Exercise prompt - An exact copy of the data is required; the images should not appear in it.
---------- Provided data
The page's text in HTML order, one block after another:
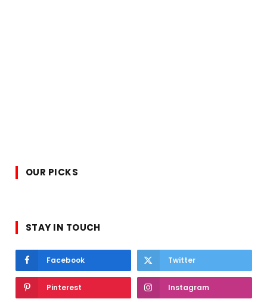
OUR PICKS
STAY IN TOUCH
Facebook Twitter
Pinterest Instagram
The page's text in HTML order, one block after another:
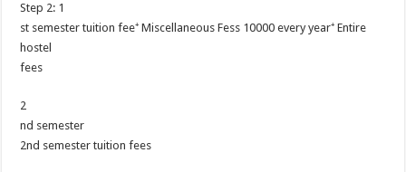
Step 2: 1
st semester tuition fee⁺ Miscellaneous Fess 10000 every year⁺ Entire
hostel
fees
2
nd semester
2nd semester tuition fees
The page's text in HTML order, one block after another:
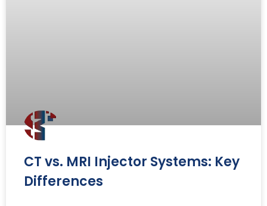
CT vs. MRI Injector Systems: Key
Differences
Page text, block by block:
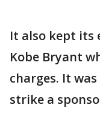
It also kept its
Kobe Bryant
charges. It
strike a
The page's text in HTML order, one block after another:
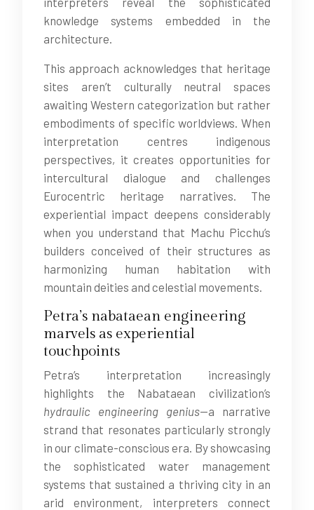
knowledge systems embedded in the
architecture.
This approach acknowledges that heritage
sites aren’t culturally neutral spaces
awaiting Western categorization but rather
embodiments of specific worldviews. When
interpretation centres indigenous
perspectives, it creates opportunities for
intercultural dialogue and challenges
Eurocentric heritage narratives. The
experiential impact deepens considerably
when you understand that Machu Picchu’s
builders conceived of their structures as
harmonizing human habitation with
mountain deities and celestial movements.
Petra’s nabataean engineering
marvels as experiential
touchpoints
Petra’s interpretation increasingly
highlights the Nabataean civilization’s
hydraulic engineering genius—a narrative
strand that resonates particularly strongly
in our climate-conscious era. By showcasing
the sophisticated water management
systems that sustained a thriving city in an
arid environment, interpreters connect
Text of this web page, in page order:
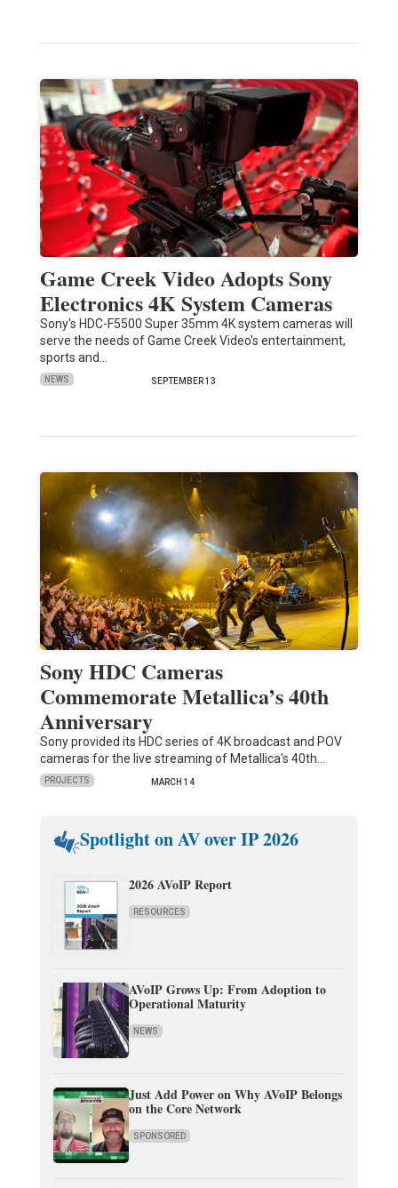
Game Creek Video Adopts Sony
Electronics 4K System Cameras
Sony's HDC-F5500 Super 35mm 4K system cameras will
serve the needs of Game Creek Video's entertainment,
sports and…
NEWS SEPTEMBER 13
Sony HDC Cameras
Commemorate Metallica’s 40th
Anniversary
Sony provided its HDC series of 4K broadcast and POV
cameras for the live streaming of Metallica's 40th…
PROJECTS MARCH 14
Spotlight on AV over IP 2026
2026 AVoIP Report
RESOURCES
AVoIP Grows Up: From Adoption to
Operational Maturity
NEWS
Just Add Power on Why AVoIP Belongs
on the Core Network
SPONSORED
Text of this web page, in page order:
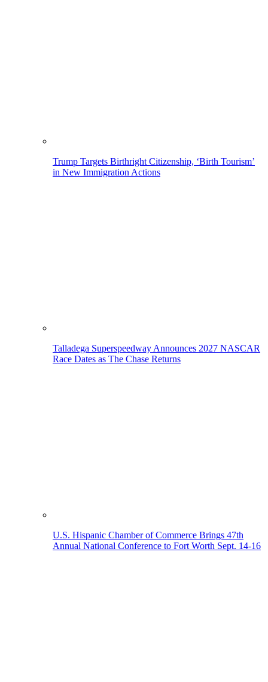
Trump Targets Birthright Citizenship, ‘Birth Tourism’
in New Immigration Actions
Talladega Superspeedway Announces 2027 NASCAR
Race Dates as The Chase Returns
U.S. Hispanic Chamber of Commerce Brings 47th
Annual National Conference to Fort Worth Sept. 14-16
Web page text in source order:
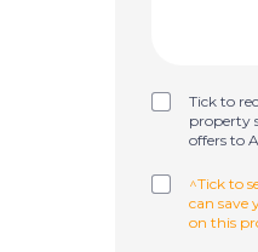
Tick to
property
offers to
^Tick to
can save
on this
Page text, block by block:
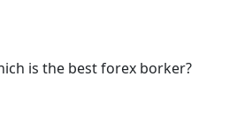
is the best forex borker?
--------------------
Reply to the task -
The page's text in HTML order, one block after another:
OUR PICKS
STAY IN TOUCH
Facebook Twitter
Pinterest Instagram
The page's text in HTML order, one block after another:
Step 2: 1
st semester tuition fee⁺ Miscellaneous Fess 10000 every year⁺ Entire
hostel
fees
2
nd semester
2nd semester tuition fees
The page's text in HTML order, one block after another:
CT vs. MRI Injector Systems: Key
Differences
Page text, block by block:
It also kept its
Kobe Bryant
charges. It
strike a
The page's text in HTML order, one block after another:
knowledge systems embedded in the
architecture.
This approach acknowledges that heritage
sites aren’t culturally neutral spaces
awaiting Western categorization but rather
embodiments of specific worldviews. When
interpretation centres indigenous
perspectives, it creates opportunities for
intercultural dialogue and challenges
Eurocentric heritage narratives. The
experiential impact deepens considerably
when you understand that Machu Picchu’s
builders conceived of their structures as
harmonizing human habitation with
mountain deities and celestial movements.
Petra’s nabataean engineering
marvels as experiential
touchpoints
Petra’s interpretation increasingly
highlights the Nabataean civilization’s
hydraulic engineering genius—a narrative
strand that resonates particularly strongly
in our climate-conscious era. By showcasing
the sophisticated water management
systems that sustained a thriving city in an
arid environment, interpreters connect
Text of this web page, in page order:
Game Creek Video Adopts Sony
Electronics 4K System Cameras
Sony's HDC-F5500 Super 35mm 4K system cameras will
serve the needs of Game Creek Video's entertainment,
sports and…
NEWS SEPTEMBER 13
Sony HDC Cameras
Commemorate Metallica’s 40th
Anniversary
Sony provided its HDC series of 4K broadcast and POV
cameras for the live streaming of Metallica's 40th…
PROJECTS MARCH 14
Spotlight on AV over IP 2026
2026 AVoIP Report
RESOURCES
AVoIP Grows Up: From Adoption to
Operational Maturity
NEWS
Just Add Power on Why AVoIP Belongs
on the Core Network
SPONSORED
Text of this web page, in page order:
Trump Targets Birthright Citizenship, ‘Birth Tourism’
in New Immigration Actions
Talladega Superspeedway Announces 2027 NASCAR
Race Dates as The Chase Returns
U.S. Hispanic Chamber of Commerce Brings 47th
Annual National Conference to Fort Worth Sept. 14-16
Web page text in source order:
Tick to
property
offers to
^Tick to
can save
on this
Page text, block by block:
is the best forex borker?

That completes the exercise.